What to produce: Extract the text of each entry below exactly, leaving every image behind.

[Stored items from a collection]
=== Section Start ===
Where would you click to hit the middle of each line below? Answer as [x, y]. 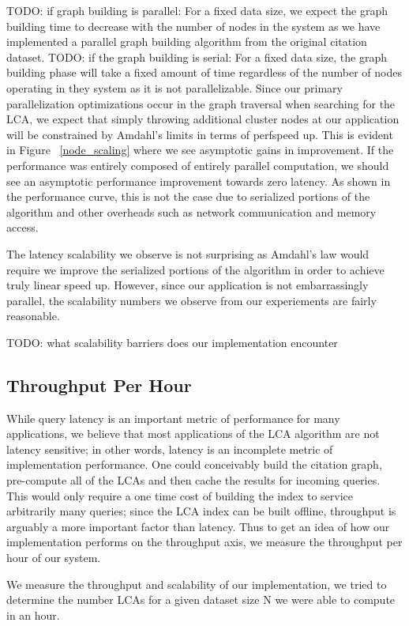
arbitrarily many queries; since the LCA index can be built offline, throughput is [201, 511]
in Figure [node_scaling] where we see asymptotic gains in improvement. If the [200, 150]
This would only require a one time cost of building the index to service [180, 495]
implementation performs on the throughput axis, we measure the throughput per [204, 542]
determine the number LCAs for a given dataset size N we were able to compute [201, 600]
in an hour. [33, 615]
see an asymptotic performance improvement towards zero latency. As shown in [199, 181]
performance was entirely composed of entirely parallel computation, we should [198, 165]
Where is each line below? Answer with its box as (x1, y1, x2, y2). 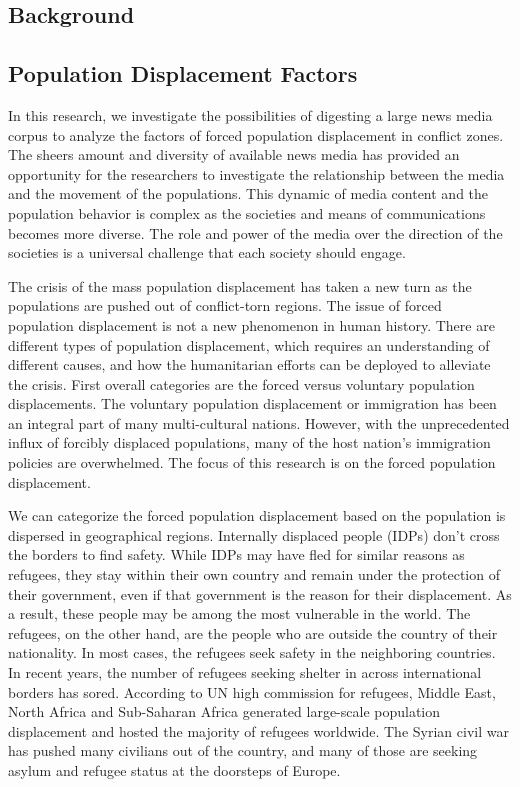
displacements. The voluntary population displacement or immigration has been (8, 393, 497, 414)
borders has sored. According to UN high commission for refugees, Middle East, (8, 681, 496, 702)
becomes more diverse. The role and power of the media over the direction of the (8, 222, 503, 243)
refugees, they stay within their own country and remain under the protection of (8, 564, 500, 585)
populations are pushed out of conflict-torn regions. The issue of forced (8, 295, 442, 316)
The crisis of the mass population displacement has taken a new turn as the (8, 275, 472, 296)
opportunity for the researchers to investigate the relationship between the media (8, 163, 505, 184)
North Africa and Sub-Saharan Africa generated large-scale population (8, 701, 441, 722)
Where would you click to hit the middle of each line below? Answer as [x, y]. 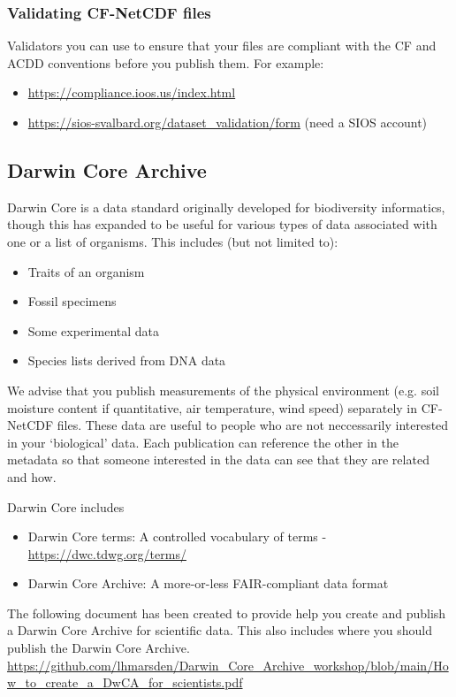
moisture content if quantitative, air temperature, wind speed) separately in [213, 407]
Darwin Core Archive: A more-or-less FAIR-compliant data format [208, 583]
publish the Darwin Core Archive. [99, 648]
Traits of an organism [86, 271]
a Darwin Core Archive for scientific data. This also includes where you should [220, 630]
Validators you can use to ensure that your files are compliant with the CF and [222, 46]
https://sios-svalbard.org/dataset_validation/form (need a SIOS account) [228, 122]
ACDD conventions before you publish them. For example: [166, 62]
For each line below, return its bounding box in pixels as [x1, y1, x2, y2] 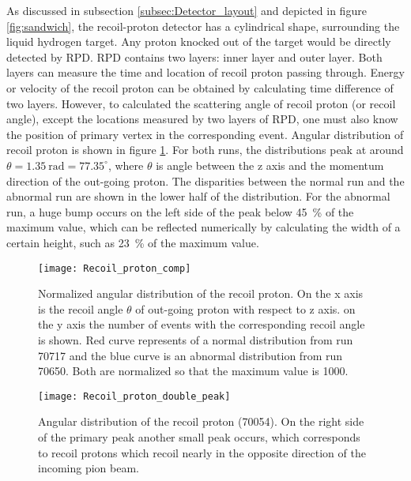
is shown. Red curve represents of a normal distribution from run [38, 331, 353, 348]
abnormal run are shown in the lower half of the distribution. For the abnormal [6, 188, 390, 205]
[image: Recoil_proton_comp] [38, 262, 191, 274]
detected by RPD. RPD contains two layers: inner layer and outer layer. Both [6, 48, 383, 65]
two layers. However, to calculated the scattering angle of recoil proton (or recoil [6, 95, 396, 111]
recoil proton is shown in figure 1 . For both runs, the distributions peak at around [6, 141, 404, 158]
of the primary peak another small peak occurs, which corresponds [38, 428, 360, 445]
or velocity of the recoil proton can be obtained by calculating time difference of [6, 79, 394, 96]
=== Section End ===
Exercise result:
Where would you click to hit the middle of each line below? Answer as [x, y]. 
arbitrarily many queries; since the LCA index can be built offline, throughput is [201, 511]
in Figure [node_scaling] where we see asymptotic gains in improvement. If the [200, 150]
This would only require a one time cost of building the index to service [180, 495]
implementation performs on the throughput axis, we measure the throughput per [204, 542]
determine the number LCAs for a given dataset size N we were able to compute [201, 600]
in an hour. [33, 615]
see an asymptotic performance improvement towards zero latency. As shown in [199, 181]
performance was entirely composed of entirely parallel computation, we should [198, 165]
Where is each line below? Answer with its box as (x1, y1, x2, y2). 
displacements. The voluntary population displacement or immigration has been (8, 393, 497, 414)
borders has sored. According to UN high commission for refugees, Middle East, (8, 681, 496, 702)
becomes more diverse. The role and power of the media over the direction of the (8, 222, 503, 243)
refugees, they stay within their own country and remain under the protection of (8, 564, 500, 585)
populations are pushed out of conflict-torn regions. The issue of forced (8, 295, 442, 316)
The crisis of the mass population displacement has taken a new turn as the (8, 275, 472, 296)
opportunity for the researchers to investigate the relationship between the media (8, 163, 505, 184)
North Africa and Sub-Saharan Africa generated large-scale population (8, 701, 441, 722)
Where would you click to hit the middle of each line below? Answer as [x, y]. 
moisture content if quantitative, air temperature, wind speed) separately in [213, 407]
Darwin Core Archive: A more-or-less FAIR-compliant data format [208, 583]
publish the Darwin Core Archive. [99, 648]
Traits of an organism [86, 271]
a Darwin Core Archive for scientific data. This also includes where you should [220, 630]
Validators you can use to ensure that your files are compliant with the CF and [222, 46]
https://sios-svalbard.org/dataset_validation/form (need a SIOS account) [228, 122]
ACDD conventions before you publish them. For example: [166, 62]
For each line below, return its bounding box in pixels as [x1, y1, x2, y2] 
is shown. Red curve represents of a normal distribution from run [38, 331, 353, 348]
abnormal run are shown in the lower half of the distribution. For the abnormal [6, 188, 390, 205]
[image: Recoil_proton_comp] [38, 262, 191, 274]
detected by RPD. RPD contains two layers: inner layer and outer layer. Both [6, 48, 383, 65]
two layers. However, to calculated the scattering angle of recoil proton (or recoil [6, 95, 396, 111]
recoil proton is shown in figure 1 . For both runs, the distributions peak at around [6, 141, 404, 158]
of the primary peak another small peak occurs, which corresponds [38, 428, 360, 445]
or velocity of the recoil proton can be obtained by calculating time difference of [6, 79, 394, 96]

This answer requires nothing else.